Take the entries below and reproduce exactly the portion that begins at the line containing "The forces (78, 404)" and ends at the line containing "https://github.com/oncokb/oncokb- (156, 515)", keeping both ends, dropping pictures, and adding nothing else.
===== MATERIAL SHOWN =====
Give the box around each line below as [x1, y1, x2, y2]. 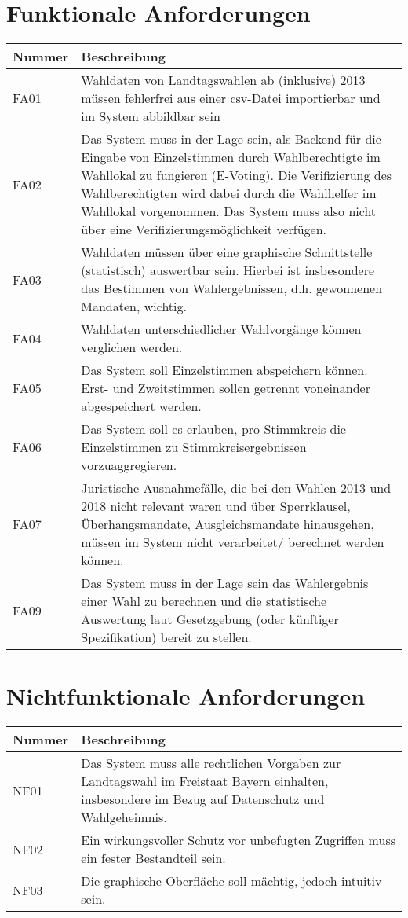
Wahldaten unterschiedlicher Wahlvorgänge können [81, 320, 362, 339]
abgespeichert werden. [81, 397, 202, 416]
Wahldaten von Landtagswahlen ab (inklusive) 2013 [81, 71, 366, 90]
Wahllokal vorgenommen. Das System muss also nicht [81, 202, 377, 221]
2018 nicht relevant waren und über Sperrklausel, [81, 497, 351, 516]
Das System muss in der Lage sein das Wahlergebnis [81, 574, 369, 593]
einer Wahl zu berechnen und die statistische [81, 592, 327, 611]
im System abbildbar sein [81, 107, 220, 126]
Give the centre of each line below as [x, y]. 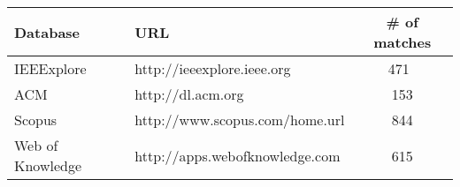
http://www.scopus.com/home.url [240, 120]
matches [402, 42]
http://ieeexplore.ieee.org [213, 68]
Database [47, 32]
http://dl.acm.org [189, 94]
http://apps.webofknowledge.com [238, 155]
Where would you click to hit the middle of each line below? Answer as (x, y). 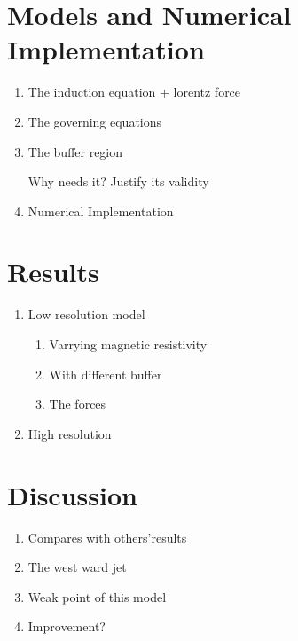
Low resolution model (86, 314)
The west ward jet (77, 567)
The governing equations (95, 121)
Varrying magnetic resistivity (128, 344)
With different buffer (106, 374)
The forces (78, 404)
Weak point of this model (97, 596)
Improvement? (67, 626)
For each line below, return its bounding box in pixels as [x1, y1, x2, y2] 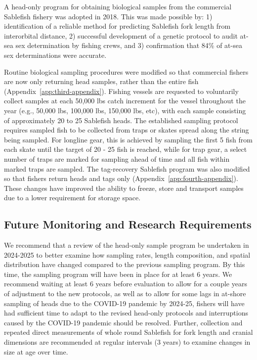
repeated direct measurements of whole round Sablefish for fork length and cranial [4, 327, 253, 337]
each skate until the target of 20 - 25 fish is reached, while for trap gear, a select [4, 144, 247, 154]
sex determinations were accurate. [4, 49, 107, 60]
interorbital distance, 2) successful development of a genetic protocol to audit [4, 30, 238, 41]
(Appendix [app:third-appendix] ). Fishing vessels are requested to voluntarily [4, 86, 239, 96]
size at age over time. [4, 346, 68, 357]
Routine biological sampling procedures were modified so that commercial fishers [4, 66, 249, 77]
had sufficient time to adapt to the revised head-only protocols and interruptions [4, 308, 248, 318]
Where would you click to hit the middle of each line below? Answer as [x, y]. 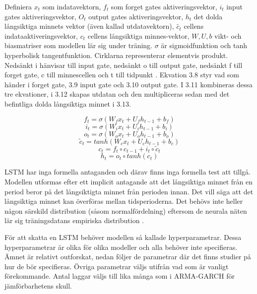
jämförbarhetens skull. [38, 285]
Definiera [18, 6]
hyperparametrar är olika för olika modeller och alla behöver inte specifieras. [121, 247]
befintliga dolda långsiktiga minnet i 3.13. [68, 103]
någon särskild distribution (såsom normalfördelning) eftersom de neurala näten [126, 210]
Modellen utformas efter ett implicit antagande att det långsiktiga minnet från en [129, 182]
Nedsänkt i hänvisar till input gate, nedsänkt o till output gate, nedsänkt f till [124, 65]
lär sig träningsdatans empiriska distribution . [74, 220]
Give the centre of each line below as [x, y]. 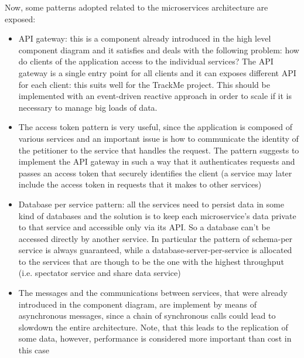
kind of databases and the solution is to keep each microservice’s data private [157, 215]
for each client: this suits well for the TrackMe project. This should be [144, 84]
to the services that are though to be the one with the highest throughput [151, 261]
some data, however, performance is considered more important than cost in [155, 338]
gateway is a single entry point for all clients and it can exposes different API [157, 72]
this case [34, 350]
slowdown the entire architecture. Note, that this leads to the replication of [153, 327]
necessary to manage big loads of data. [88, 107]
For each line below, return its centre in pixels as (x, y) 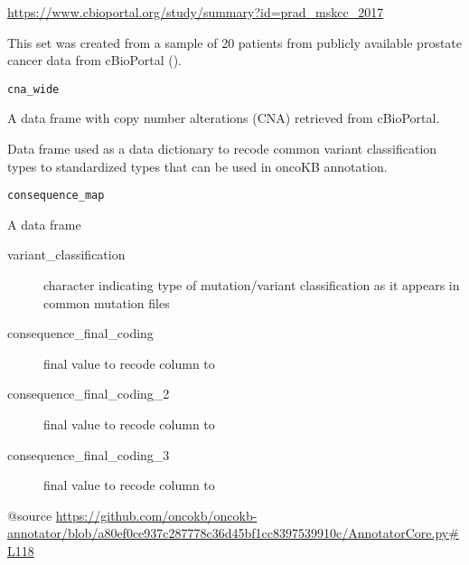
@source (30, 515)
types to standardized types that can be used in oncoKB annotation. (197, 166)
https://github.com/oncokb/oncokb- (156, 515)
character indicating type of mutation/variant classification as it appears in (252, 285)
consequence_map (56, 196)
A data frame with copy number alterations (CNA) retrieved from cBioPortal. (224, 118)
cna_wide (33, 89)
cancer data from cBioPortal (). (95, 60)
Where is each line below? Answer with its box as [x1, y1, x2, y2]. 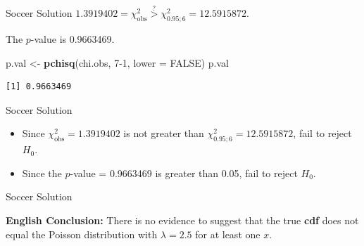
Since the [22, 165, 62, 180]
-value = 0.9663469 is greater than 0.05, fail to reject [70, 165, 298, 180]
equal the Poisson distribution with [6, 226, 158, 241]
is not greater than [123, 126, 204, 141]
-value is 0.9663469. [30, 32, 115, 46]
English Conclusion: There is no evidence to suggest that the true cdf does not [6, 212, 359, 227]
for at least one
=====
■ **ANSWER BOX**:
The forces (78, 404)
Weak point of this model (97, 596)
Improvement? (67, 626)
For each line below, return its bounding box in pixels as [x1, y1, x2, y2] 
repeated direct measurements of whole round Sablefish for fork length and cranial [4, 327, 253, 337]
each skate until the target of 20 - 25 fish is reached, while for trap gear, a select [4, 144, 247, 154]
sex determinations were accurate. [4, 49, 107, 60]
interorbital distance, 2) successful development of a genetic protocol to audit [4, 30, 238, 41]
(Appendix [app:third-appendix] ). Fishing vessels are requested to voluntarily [4, 86, 239, 96]
size at age over time. [4, 346, 68, 357]
Routine biological sampling procedures were modified so that commercial fishers [4, 66, 249, 77]
had sufficient time to adapt to the revised head-only protocols and interruptions [4, 308, 248, 318]
Where would you click to hit the middle of each line below? Answer as [x, y]. 
jämförbarhetens skull. [38, 285]
Definiera [18, 6]
hyperparametrar är olika för olika modeller och alla behöver inte specifieras. [121, 247]
befintliga dolda långsiktiga minnet i 3.13. [68, 103]
någon särskild distribution (såsom normalfördelning) eftersom de neurala näten [126, 210]
Modellen utformas efter ett implicit antagande att det långsiktiga minnet från en [129, 182]
Nedsänkt i hänvisar till input gate, nedsänkt o till output gate, nedsänkt f till [124, 65]
lär sig träningsdatans empiriska distribution . [74, 220]
Give the centre of each line below as [x, y]. 
kind of databases and the solution is to keep each microservice’s data private [157, 215]
for each client: this suits well for the TrackMe project. This should be [144, 84]
to the services that are though to be the one with the highest throughput [151, 261]
some data, however, performance is considered more important than cost in [155, 338]
gateway is a single entry point for all clients and it can exposes different API [157, 72]
this case [34, 350]
slowdown the entire architecture. Note, that this leads to the replication of [153, 327]
necessary to manage big loads of data. [88, 107]
For each line below, return its centre in pixels as (x, y) 
@source (30, 515)
types to standardized types that can be used in oncoKB annotation. (197, 166)
https://github.com/oncokb/oncokb- (156, 515)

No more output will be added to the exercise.